> _PROBLEM TO WORK ON_: Write out exactly, and only, the lines below from the line with "Additional information on" through the line with "For each line below, return its centre"; pictures do not belong in the copy.

======== RECORDS TO PROCESS ========

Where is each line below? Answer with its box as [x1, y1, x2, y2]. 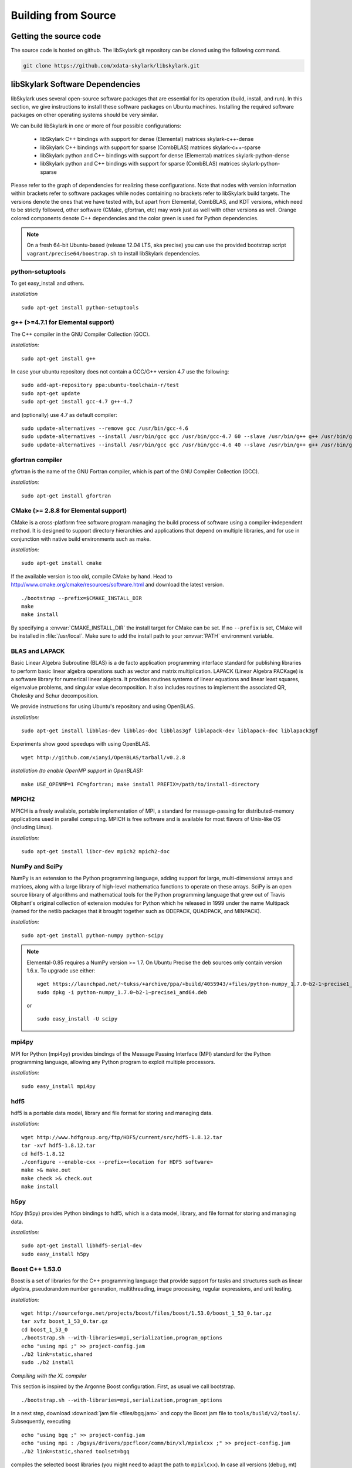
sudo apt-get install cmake [21, 560, 102, 567]
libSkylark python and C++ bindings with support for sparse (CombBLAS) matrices [40, 160, 241, 167]
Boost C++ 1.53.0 [11, 1265, 62, 1273]
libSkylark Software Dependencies [11, 79, 141, 89]
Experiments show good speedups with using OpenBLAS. [11, 740, 151, 748]
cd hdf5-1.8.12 [21, 1150, 65, 1157]
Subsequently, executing [11, 1418, 71, 1425]
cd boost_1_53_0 [21, 1326, 68, 1333]
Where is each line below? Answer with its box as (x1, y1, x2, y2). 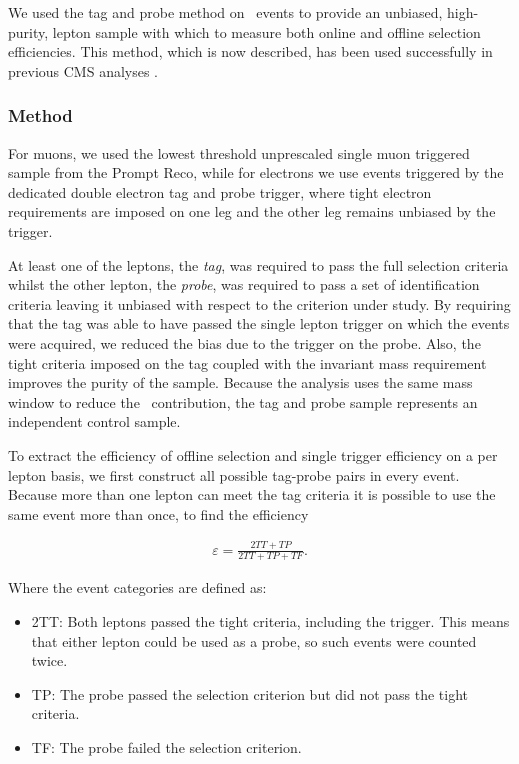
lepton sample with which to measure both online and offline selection (52, 21, 481, 42)
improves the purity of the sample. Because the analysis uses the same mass (8, 372, 473, 393)
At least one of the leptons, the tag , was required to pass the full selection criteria (8, 254, 509, 275)
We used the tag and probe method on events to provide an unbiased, (8, 2, 443, 22)
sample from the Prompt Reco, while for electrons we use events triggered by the (8, 162, 504, 183)
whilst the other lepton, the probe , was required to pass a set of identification (8, 274, 480, 295)
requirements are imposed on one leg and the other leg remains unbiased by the (8, 201, 496, 222)
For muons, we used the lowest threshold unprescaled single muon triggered (8, 142, 470, 163)
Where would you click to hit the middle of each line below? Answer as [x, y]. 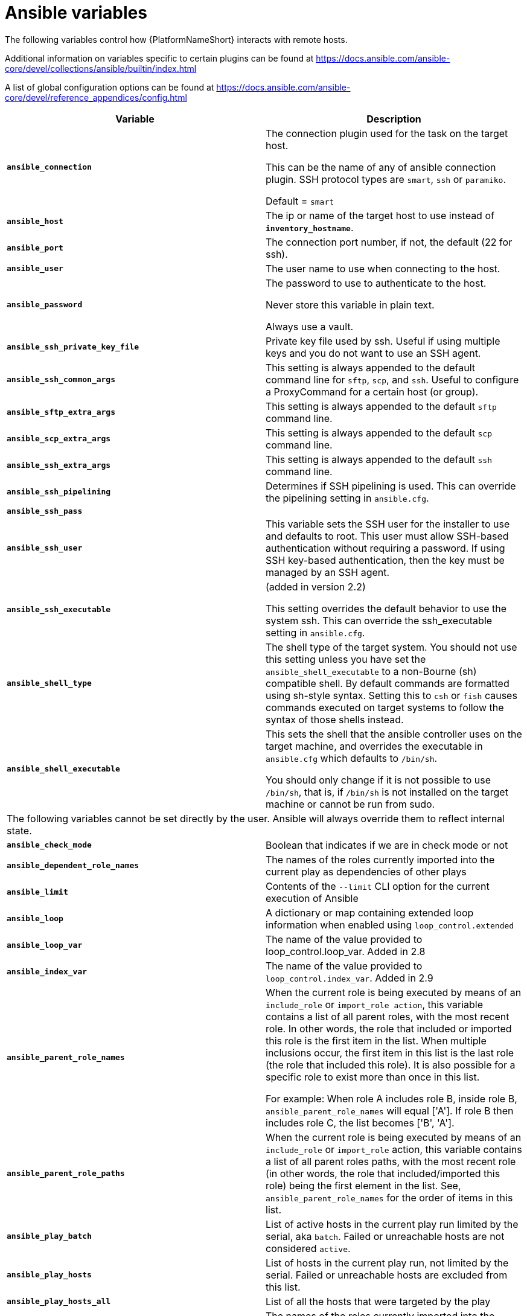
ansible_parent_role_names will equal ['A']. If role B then [390, 1110]
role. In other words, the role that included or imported [389, 1028]
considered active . [308, 1248]
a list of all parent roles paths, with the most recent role [391, 1161]
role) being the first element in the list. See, [363, 1185]
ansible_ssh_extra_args [59, 465]
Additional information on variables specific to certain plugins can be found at [159, 58]
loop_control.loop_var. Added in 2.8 [346, 951]
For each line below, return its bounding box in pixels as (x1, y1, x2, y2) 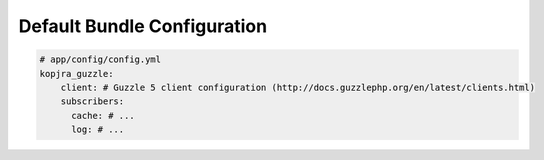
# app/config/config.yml (39, 54, 162, 65)
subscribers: (60, 96, 125, 107)
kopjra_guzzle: (39, 68, 114, 79)
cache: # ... (71, 110, 135, 121)
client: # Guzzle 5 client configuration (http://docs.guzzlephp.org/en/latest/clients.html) (60, 81, 535, 93)
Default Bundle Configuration (18, 15, 268, 37)
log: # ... (71, 124, 125, 135)
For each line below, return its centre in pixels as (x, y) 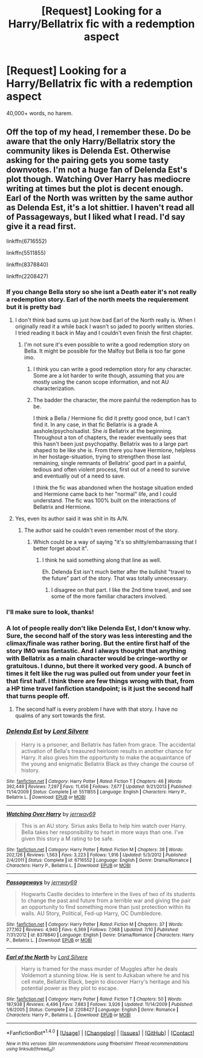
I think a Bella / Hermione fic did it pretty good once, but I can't (111, 418)
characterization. (54, 388)
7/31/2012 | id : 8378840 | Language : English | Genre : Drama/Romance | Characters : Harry (100, 935)
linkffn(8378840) (27, 264)
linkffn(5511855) (26, 252)
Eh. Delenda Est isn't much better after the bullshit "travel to (117, 572)
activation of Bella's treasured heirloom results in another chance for (106, 751)
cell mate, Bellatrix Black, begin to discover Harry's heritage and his (105, 981)
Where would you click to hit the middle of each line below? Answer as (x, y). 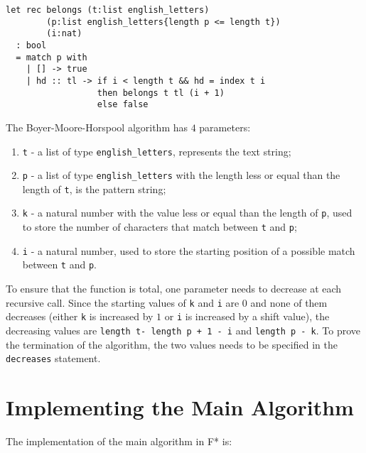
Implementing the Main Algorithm (180, 407)
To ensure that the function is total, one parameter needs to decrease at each (174, 289)
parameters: (225, 127)
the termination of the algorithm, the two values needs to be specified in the (172, 344)
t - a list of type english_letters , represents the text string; (157, 151)
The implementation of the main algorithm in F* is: (119, 441)
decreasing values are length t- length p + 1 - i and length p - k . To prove (183, 330)
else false (123, 105)
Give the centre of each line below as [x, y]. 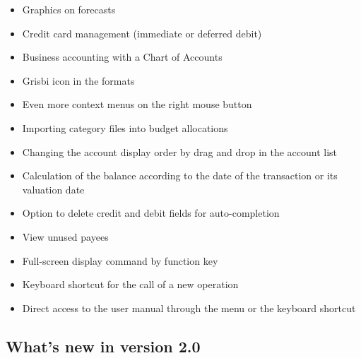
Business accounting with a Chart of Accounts [122, 57]
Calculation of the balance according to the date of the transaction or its [180, 175]
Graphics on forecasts [69, 9]
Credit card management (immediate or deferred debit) [142, 33]
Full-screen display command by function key [120, 260]
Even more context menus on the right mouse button [137, 104]
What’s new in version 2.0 [103, 346]
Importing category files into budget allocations [125, 127]
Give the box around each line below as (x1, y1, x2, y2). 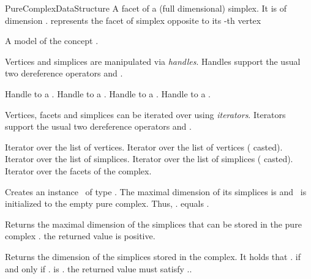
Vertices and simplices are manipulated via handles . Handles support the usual (5, 54, 301, 67)
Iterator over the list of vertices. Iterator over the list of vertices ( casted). (5, 140, 283, 153)
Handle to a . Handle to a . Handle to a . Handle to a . (5, 87, 211, 100)
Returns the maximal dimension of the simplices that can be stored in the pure (5, 217, 302, 230)
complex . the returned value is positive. (5, 229, 155, 242)
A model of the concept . (5, 34, 99, 47)
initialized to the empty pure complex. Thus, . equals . (5, 197, 209, 210)
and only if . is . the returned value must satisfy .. (5, 262, 192, 275)
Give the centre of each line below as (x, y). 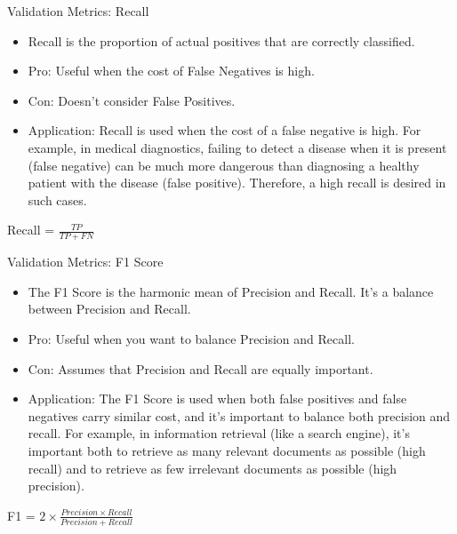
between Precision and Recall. (109, 309)
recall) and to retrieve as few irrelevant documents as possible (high (212, 468)
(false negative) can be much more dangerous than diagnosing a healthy (224, 165)
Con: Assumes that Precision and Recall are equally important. (200, 368)
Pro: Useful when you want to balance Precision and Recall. (191, 338)
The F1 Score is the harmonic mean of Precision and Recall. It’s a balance (231, 291)
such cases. (57, 199)
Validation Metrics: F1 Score (85, 262)
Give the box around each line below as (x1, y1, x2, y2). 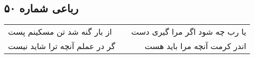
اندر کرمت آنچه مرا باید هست (144, 40, 246, 52)
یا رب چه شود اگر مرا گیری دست (131, 26, 246, 38)
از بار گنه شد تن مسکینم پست (8, 26, 112, 38)
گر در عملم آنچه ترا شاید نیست (8, 40, 115, 52)
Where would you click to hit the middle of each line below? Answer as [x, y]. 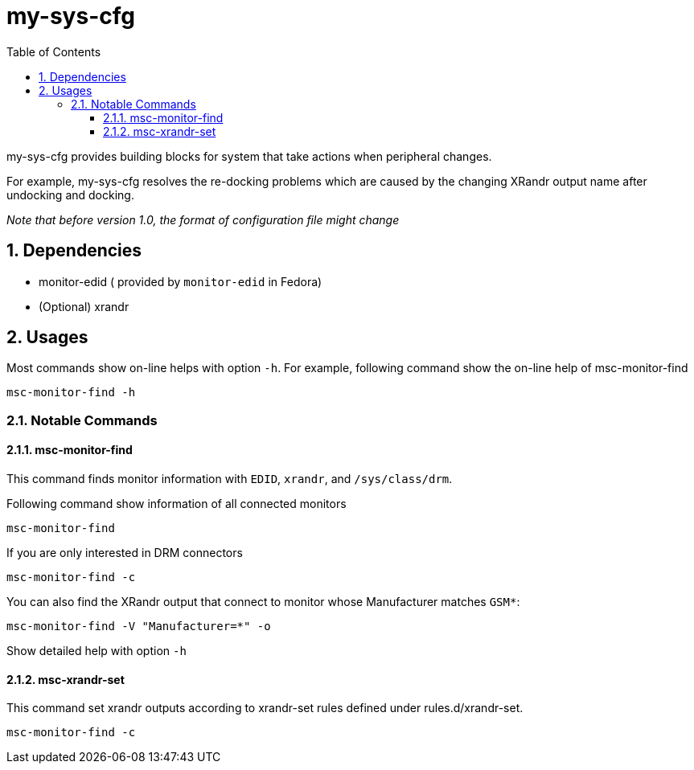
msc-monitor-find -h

========

> _RESPONSE_:
Additional information on variables specific to certain plugins can be found at [159, 58]
loop_control.loop_var. Added in 2.8 [346, 951]
For each line below, return its bounding box in pixels as (x1, y1, x2, y2) 
# app/config/config.yml (39, 54, 162, 65)
subscribers: (60, 96, 125, 107)
kopjra_guzzle: (39, 68, 114, 79)
cache: # ... (71, 110, 135, 121)
client: # Guzzle 5 client configuration (http://docs.guzzlephp.org/en/latest/clients.html) (60, 81, 535, 93)
Default Bundle Configuration (18, 15, 268, 37)
log: # ... (71, 124, 125, 135)
For each line below, return its centre in pixels as (x, y) 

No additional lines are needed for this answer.